Gejala Klinis Ektima / Manifestasi Klinis Ektima
Penyakit ini dimulai dengan suatu vesikel atau pustul di atas kulit yang eritematosa, membesar dan pecah (diameter 0,5 – 3 cm) dan beberapa hari kemudian terbentuk krusta tebal dan kering yang sukar dilepas dari dasarnya. Biasanya terdapat kurang lebih 10 lesi yang muncul pada ekstremitas inferior. Bila krusta terlepas, tertinggal ulkus superfisial dengan gambaran “punched out appearance” atau berbentuk cawan dengan dasar merah dan tepi meninggi. Pada beberapa kasus juga terlihat bulla yang berukuran kecil atau pustul dengan dasar yang eritema serta krusta yang keras dan telah mengering. Krusta sangat sulit dilepaskan untuk membuka ulkus purulen yang ireguler. Dapat disertai demam dan limfodenopati. Lesi cenderung menjadi sembuh setelah beberapa minggu dan meninggalkan sikatriks. Biasanya lesi dapat ditemukan pada daerah ekstremitas bawah, wajah dan ketiak.

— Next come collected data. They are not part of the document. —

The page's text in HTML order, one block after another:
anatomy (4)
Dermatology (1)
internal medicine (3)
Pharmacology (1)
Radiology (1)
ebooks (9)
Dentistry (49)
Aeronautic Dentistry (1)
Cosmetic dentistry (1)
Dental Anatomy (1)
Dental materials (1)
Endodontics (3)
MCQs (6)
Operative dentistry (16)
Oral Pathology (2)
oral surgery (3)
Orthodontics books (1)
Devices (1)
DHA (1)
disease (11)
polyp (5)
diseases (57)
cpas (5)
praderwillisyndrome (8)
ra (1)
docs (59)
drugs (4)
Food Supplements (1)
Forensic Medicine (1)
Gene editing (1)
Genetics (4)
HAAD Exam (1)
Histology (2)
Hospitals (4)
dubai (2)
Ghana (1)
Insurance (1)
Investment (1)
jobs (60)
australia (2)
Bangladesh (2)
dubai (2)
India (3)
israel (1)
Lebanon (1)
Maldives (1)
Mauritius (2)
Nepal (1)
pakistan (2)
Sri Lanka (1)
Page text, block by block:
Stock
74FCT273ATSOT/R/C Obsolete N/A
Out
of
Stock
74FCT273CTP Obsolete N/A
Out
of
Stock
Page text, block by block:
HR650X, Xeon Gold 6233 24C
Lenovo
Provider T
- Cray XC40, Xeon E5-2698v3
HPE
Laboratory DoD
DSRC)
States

Pemeriksaan Penunjang Ektima
Pemeriksaaan penunjang yang dapat dilakukan  yaitu biopsi kulit dengan jaringan dalam untuk pewarnaan gram dan kultur. Selain itu, juga dapat dilakukan pemeriksaan histopatologi.

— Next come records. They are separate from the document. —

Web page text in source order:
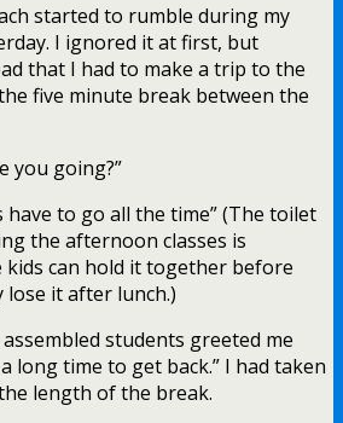
started to rumble during my
I ignored it at first, but
that I had to make a trip to the
five minute break between the
you going?”
have to go all the time” (The toilet
the afternoon classes is
can hold it together before
it after lunch.)
students greeted me
long time to get back.” I had taken
length of the break.
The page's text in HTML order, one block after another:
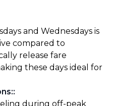
and Wednesdays is
compared to
release fare
these days ideal for
:
during off-peak

Gambaran histopatologi didapatkan peradangan dalam yang diinfeksi kokus dengan infiltrasi PMN dan pembentukan abses mulai dari folikel pilosebasea. Pada dermis, ujung pembuluh darah melebar dan terdapat sebukan sel PMN.
Diagnosis Ektima
Pasien ektima datang dengan keluhan luka dengan predileksi pada tungkai bawah. Trauma berulang biasanya karena gigitan serangga, dimulai dengan suatu vesikel atau pustul di atas kulit yang eritematosa, membesar dan pecah (diameter 0,5 – 3 cm) dan beberapa hari kemudian terbentuk krusta tebal dan kering yang sukar dilepas dari dasarnya. Bila krusta terlepas, tertinggal ulkus superfisial dengan gambaran “punched out appearance” atau berbentuk cawan dengan dasar merah dan tepi meninggi. Pada beberapa kasus juga terlihat bula yang berukuran kecil atau pustul dengan dasar yang eritema serta krusta yang keras dan telah mengering.

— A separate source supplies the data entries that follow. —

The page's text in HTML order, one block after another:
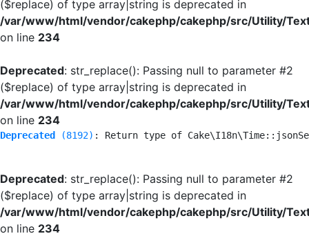
($replace) of type array|string is deprecated in
/var/www/html/vendor/cakephp/cakephp/src/Utility/
on line 234
Deprecated: str_replace(): Passing null to parameter #2
($replace) of type array|string is deprecated in
/var/www/html/vendor/cakephp/cakephp/src/Utility/
on line 234
Deprecated (8192) : Return type of
Deprecated: str_replace(): Passing null to parameter #2
($replace) of type array|string is deprecated in
/var/www/html/vendor/cakephp/cakephp/src/Utility/
on line 234
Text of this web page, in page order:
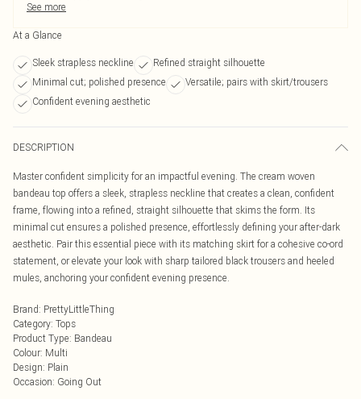
See more
At a Glance
Sleek strapless neckline
Refined straight silhouette
Minimal cut; polished presence
Versatile; pairs with skirt/trousers
Confident evening aesthetic
DESCRIPTION
Master confident simplicity for an impactful evening. The cream woven
bandeau top offers a sleek, strapless neckline that creates a clean, confident
frame, flowing into a refined, straight silhouette that skims the form. Its
minimal cut ensures a polished presence, effortlessly defining your after-dark
aesthetic. Pair this essential piece with its matching skirt for a cohesive co-ord
statement, or elevate your look with sharp tailored black trousers and heeled
mules, anchoring your confident evening presence.
Brand: PrettyLittleThing
Category: Tops
Product Type: Bandeau
Colour: Multi
Design: Plain
Occasion: Going Out
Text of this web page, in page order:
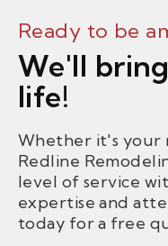
Ready to be
We'll
life!
Whether it's your
Redline
level of service
expertise and
today for a free
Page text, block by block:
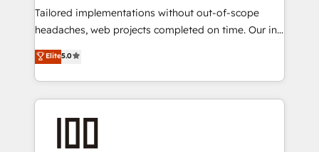
highly effective and fun to work with. We believe in
efficient processes, as well as building great
all in this together! From startup to enterprise, we’ll
make sure your HubSpot setup becomes a
smarter for you!
Tailored implementations without out-of-scope
headaches, web projects completed on time. Our in-
house team of certified CRM architects, experts,
developers, designers, and marketers handles all
aspects of your HubSpot. ✨ 400+ global clients ✨
100+ seamless migrations from 15+ different CRMs
✨ 100,000+ hours in HubSpot projects, 75+ full Hub
generating 7-digit MRR from inbound campaigns ✨
Elite5.0

Pemeriksaan fisis efloresensi dari ektima awalnya berupa pustul kemudian pecah membentuk ulkus yang tertutupi krusta.
Diagnosis Banding Ektima
Diagnosis banding ektima, antara lain:
Folikulitis
Folikulitis adalah radang pada folikel rambut yang biasanya disebabkan oleh Staphylococcus aureus. Predileksi  pada tungkai bawah dengan kelainan berupa papul atau pustul yang eritematosa yang ditumbuhi rambut dan biasanya multipel.
Impetigo krustosa
Impetigo krustosa disebabkan oleh Staphylococcus β hemolitica. Krusta biasanya lebih dangkal, mudah diangkat, dan tempat predileksinya pada wajah dan punggung serta lebih sering terdapat pada anak-anak.